[HOW TO COMPLETE THIS TASK] Copy out each entry precisely; no image belongs in the result.

(Data entries)

——

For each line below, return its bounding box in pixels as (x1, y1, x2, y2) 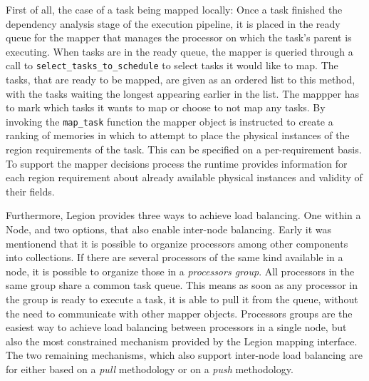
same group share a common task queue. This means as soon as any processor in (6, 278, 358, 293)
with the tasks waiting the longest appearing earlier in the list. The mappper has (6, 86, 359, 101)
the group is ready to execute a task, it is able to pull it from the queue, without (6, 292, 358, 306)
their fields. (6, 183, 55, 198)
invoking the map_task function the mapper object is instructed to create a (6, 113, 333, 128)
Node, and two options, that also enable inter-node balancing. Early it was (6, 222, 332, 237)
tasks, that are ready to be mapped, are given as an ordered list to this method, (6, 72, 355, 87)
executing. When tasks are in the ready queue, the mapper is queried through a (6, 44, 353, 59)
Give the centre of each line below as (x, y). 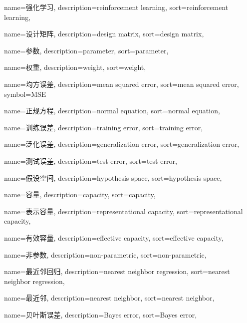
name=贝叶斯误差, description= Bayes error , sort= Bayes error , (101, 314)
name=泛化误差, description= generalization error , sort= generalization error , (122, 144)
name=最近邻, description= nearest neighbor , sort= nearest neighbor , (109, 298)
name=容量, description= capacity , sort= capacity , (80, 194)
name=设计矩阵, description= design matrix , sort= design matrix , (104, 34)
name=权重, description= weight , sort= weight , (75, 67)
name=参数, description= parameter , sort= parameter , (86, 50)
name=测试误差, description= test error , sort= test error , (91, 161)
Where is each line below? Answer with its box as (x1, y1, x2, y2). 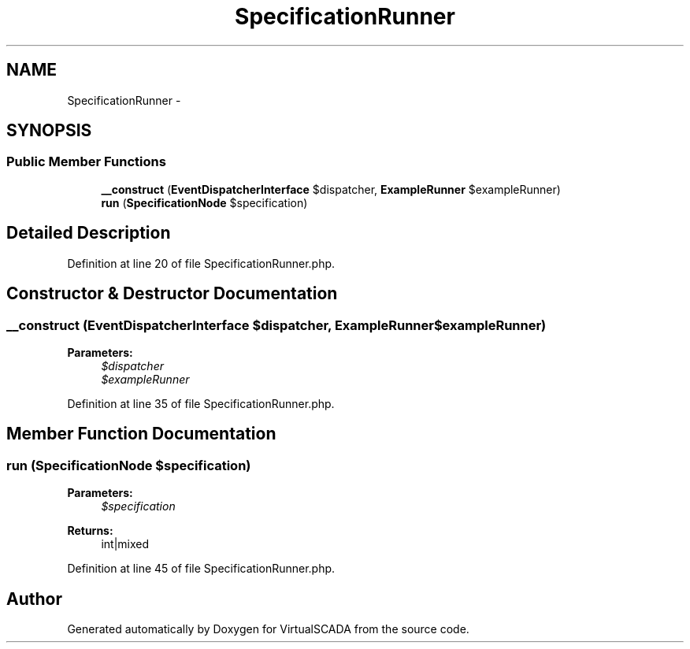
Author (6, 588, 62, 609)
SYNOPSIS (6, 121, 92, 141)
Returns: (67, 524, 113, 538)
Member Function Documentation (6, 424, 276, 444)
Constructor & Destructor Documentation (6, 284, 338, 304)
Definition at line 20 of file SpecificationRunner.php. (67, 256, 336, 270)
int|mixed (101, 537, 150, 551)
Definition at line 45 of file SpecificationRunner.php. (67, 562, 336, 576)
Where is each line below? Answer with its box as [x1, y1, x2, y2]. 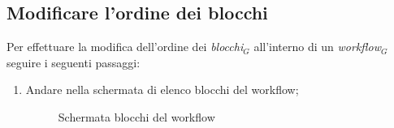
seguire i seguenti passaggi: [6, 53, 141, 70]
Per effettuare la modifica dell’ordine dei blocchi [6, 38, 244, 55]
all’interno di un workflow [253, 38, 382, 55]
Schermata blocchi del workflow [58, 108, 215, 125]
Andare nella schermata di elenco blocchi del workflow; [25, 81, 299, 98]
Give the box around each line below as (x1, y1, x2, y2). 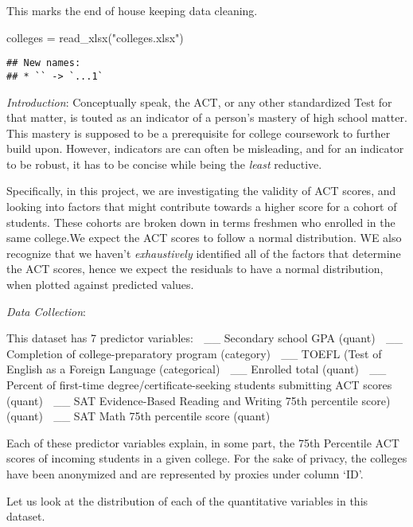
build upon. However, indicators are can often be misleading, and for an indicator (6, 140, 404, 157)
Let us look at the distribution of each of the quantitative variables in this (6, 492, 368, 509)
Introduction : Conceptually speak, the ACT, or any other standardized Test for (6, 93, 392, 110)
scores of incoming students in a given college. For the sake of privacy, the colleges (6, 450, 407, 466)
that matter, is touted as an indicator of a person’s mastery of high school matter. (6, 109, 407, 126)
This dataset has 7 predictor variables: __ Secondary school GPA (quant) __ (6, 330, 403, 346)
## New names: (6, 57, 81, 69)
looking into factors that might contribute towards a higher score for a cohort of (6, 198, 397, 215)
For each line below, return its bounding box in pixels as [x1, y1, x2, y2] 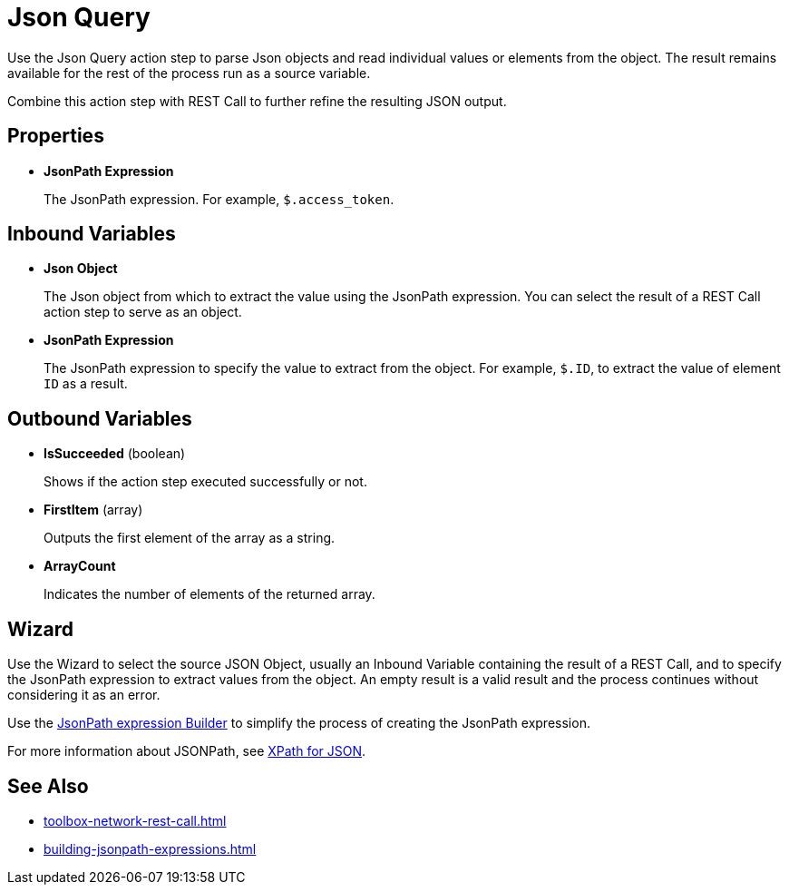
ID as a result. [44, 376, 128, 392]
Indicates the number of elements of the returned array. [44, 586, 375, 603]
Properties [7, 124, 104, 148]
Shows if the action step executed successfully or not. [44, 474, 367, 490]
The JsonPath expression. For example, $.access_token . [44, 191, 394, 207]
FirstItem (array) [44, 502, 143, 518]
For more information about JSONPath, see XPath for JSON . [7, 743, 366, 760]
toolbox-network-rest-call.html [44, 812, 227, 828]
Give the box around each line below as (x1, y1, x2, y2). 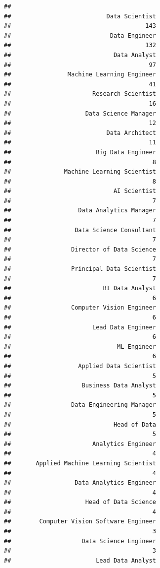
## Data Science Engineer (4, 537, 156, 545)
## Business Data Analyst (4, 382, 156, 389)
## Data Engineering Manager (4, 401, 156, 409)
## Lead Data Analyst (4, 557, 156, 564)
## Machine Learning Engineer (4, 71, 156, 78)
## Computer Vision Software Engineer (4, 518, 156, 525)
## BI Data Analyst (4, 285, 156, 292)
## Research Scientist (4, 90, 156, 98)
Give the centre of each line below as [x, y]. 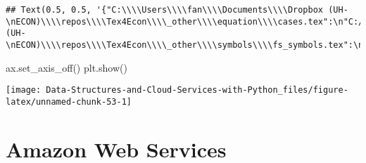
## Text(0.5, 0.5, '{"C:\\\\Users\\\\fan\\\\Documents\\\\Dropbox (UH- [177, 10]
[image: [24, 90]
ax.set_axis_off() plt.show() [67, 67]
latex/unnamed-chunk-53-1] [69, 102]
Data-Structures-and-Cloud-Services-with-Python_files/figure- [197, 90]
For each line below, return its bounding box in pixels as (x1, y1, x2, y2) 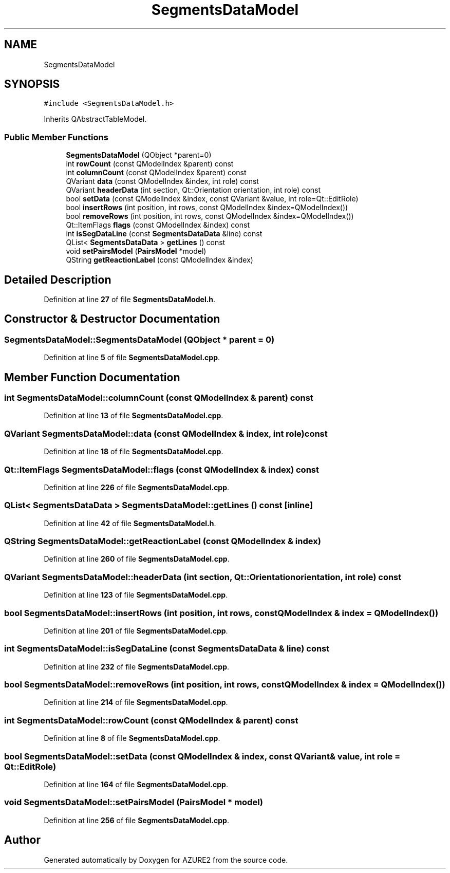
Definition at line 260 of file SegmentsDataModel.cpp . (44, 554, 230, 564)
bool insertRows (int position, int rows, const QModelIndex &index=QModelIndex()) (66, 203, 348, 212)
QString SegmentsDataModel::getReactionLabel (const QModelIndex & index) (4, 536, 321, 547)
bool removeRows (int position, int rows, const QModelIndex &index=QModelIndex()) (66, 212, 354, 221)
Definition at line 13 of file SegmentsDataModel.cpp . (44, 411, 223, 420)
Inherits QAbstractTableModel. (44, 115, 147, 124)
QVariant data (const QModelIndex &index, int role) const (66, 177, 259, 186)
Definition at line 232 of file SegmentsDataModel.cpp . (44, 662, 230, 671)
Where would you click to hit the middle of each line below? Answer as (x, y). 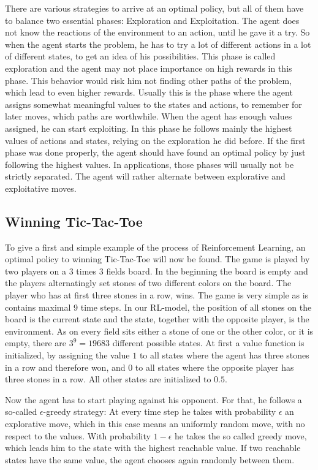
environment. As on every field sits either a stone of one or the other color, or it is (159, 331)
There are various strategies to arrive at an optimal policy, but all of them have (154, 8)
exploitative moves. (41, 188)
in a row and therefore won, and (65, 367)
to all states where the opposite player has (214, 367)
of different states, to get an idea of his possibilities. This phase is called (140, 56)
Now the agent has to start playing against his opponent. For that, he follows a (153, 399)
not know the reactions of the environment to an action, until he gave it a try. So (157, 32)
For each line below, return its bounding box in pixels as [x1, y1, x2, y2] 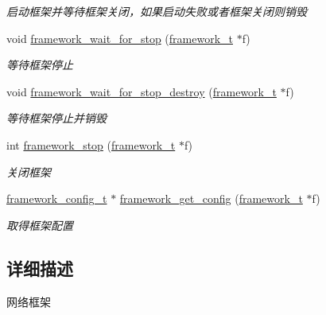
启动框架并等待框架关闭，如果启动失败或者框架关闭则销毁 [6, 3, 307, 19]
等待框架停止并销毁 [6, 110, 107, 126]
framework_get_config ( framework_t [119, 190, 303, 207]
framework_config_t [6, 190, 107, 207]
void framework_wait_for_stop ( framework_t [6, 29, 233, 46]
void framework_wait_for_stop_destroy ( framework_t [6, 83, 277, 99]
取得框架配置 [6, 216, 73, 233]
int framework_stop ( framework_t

——

[TASK OUTPUT]
For each line below, return its bounding box in pixels as (x1, y1, x2, y2) 
same group share a common task queue. This means as soon as any processor in (6, 278, 358, 293)
with the tasks waiting the longest appearing earlier in the list. The mappper has (6, 86, 359, 101)
the group is ready to execute a task, it is able to pull it from the queue, without (6, 292, 358, 306)
their fields. (6, 183, 55, 198)
invoking the map_task function the mapper object is instructed to create a (6, 113, 333, 128)
Node, and two options, that also enable inter-node balancing. Early it was (6, 222, 332, 237)
tasks, that are ready to be mapped, are given as an ordered list to this method, (6, 72, 355, 87)
executing. When tasks are in the ready queue, the mapper is queried through a (6, 44, 353, 59)
Give the centre of each line below as (x, y). 
name=贝叶斯误差, description= Bayes error , sort= Bayes error , (101, 314)
name=泛化误差, description= generalization error , sort= generalization error , (122, 144)
name=最近邻, description= nearest neighbor , sort= nearest neighbor , (109, 298)
name=容量, description= capacity , sort= capacity , (80, 194)
name=设计矩阵, description= design matrix , sort= design matrix , (104, 34)
name=权重, description= weight , sort= weight , (75, 67)
name=参数, description= parameter , sort= parameter , (86, 50)
name=测试误差, description= test error , sort= test error , (91, 161)
Where is each line below? Answer with its box as (x1, y1, x2, y2). 
Author (6, 588, 62, 609)
SYNOPSIS (6, 121, 92, 141)
Returns: (67, 524, 113, 538)
Member Function Documentation (6, 424, 276, 444)
Constructor & Destructor Documentation (6, 284, 338, 304)
Definition at line 20 of file SpecificationRunner.php. (67, 256, 336, 270)
int|mixed (101, 537, 150, 551)
Definition at line 45 of file SpecificationRunner.php. (67, 562, 336, 576)
Where is each line below? Answer with its box as [x1, y1, x2, y2]. 
seguire i seguenti passaggi: [6, 53, 141, 70]
Per effettuare la modifica dell’ordine dei blocchi [6, 38, 244, 55]
all’interno di un workflow [253, 38, 382, 55]
Schermata blocchi del workflow [58, 108, 215, 125]
Andare nella schermata di elenco blocchi del workflow; [25, 81, 299, 98]
Give the box around each line below as (x1, y1, x2, y2). 
build upon. However, indicators are can often be misleading, and for an indicator (6, 140, 404, 157)
Let us look at the distribution of each of the quantitative variables in this (6, 492, 368, 509)
Introduction : Conceptually speak, the ACT, or any other standardized Test for (6, 93, 392, 110)
scores of incoming students in a given college. For the sake of privacy, the colleges (6, 450, 407, 466)
that matter, is touted as an indicator of a person’s mastery of high school matter. (6, 109, 407, 126)
This dataset has 7 predictor variables: __ Secondary school GPA (quant) __ (6, 330, 403, 346)
## New names: (6, 57, 81, 69)
looking into factors that might contribute towards a higher score for a cohort of (6, 198, 397, 215)
For each line below, return its bounding box in pixels as [x1, y1, x2, y2] 
ID as a result. [44, 376, 128, 392]
Indicates the number of elements of the returned array. [44, 586, 375, 603]
Properties [7, 124, 104, 148]
Shows if the action step executed successfully or not. [44, 474, 367, 490]
The JsonPath expression. For example, $.access_token . [44, 191, 394, 207]
FirstItem (array) [44, 502, 143, 518]
For more information about JSONPath, see XPath for JSON . [7, 743, 366, 760]
toolbox-network-rest-call.html [44, 812, 227, 828]
Give the box around each line below as (x1, y1, x2, y2). 
## Data Science Engineer (4, 537, 156, 545)
## Business Data Analyst (4, 382, 156, 389)
## Data Engineering Manager (4, 401, 156, 409)
## Lead Data Analyst (4, 557, 156, 564)
## Machine Learning Engineer (4, 71, 156, 78)
## Computer Vision Software Engineer (4, 518, 156, 525)
## BI Data Analyst (4, 285, 156, 292)
## Research Scientist (4, 90, 156, 98)
Give the centre of each line below as [x, y]. 
## Text(0.5, 0.5, '{"C:\\\\Users\\\\fan\\\\Documents\\\\Dropbox (UH- [177, 10]
[image: [24, 90]
ax.set_axis_off() plt.show() [67, 67]
latex/unnamed-chunk-53-1] [69, 102]
Data-Structures-and-Cloud-Services-with-Python_files/figure- [197, 90]
For each line below, return its bounding box in pixels as (x1, y1, x2, y2) 
Definition at line 260 of file SegmentsDataModel.cpp . (44, 554, 230, 564)
bool insertRows (int position, int rows, const QModelIndex &index=QModelIndex()) (66, 203, 348, 212)
QString SegmentsDataModel::getReactionLabel (const QModelIndex & index) (4, 536, 321, 547)
bool removeRows (int position, int rows, const QModelIndex &index=QModelIndex()) (66, 212, 354, 221)
Definition at line 13 of file SegmentsDataModel.cpp . (44, 411, 223, 420)
Inherits QAbstractTableModel. (44, 115, 147, 124)
QVariant data (const QModelIndex &index, int role) const (66, 177, 259, 186)
Definition at line 232 of file SegmentsDataModel.cpp . (44, 662, 230, 671)
Where would you click to hit the middle of each line below? Answer as (x, y). 
environment. As on every field sits either a stone of one or the other color, or it is (159, 331)
There are various strategies to arrive at an optimal policy, but all of them have (154, 8)
exploitative moves. (41, 188)
in a row and therefore won, and (65, 367)
to all states where the opposite player has (214, 367)
of different states, to get an idea of his possibilities. This phase is called (140, 56)
Now the agent has to start playing against his opponent. For that, he follows a (153, 399)
not know the reactions of the environment to an action, until he gave it a try. So (157, 32)
For each line below, return its bounding box in pixels as [x1, y1, x2, y2] 
启动框架并等待框架关闭，如果启动失败或者框架关闭则销毁 [6, 3, 307, 19]
等待框架停止并销毁 [6, 110, 107, 126]
framework_get_config ( framework_t [119, 190, 303, 207]
framework_config_t [6, 190, 107, 207]
void framework_wait_for_stop ( framework_t [6, 29, 233, 46]
void framework_wait_for_stop_destroy ( framework_t [6, 83, 277, 99]
取得框架配置 [6, 216, 73, 233]
int framework_stop ( framework_t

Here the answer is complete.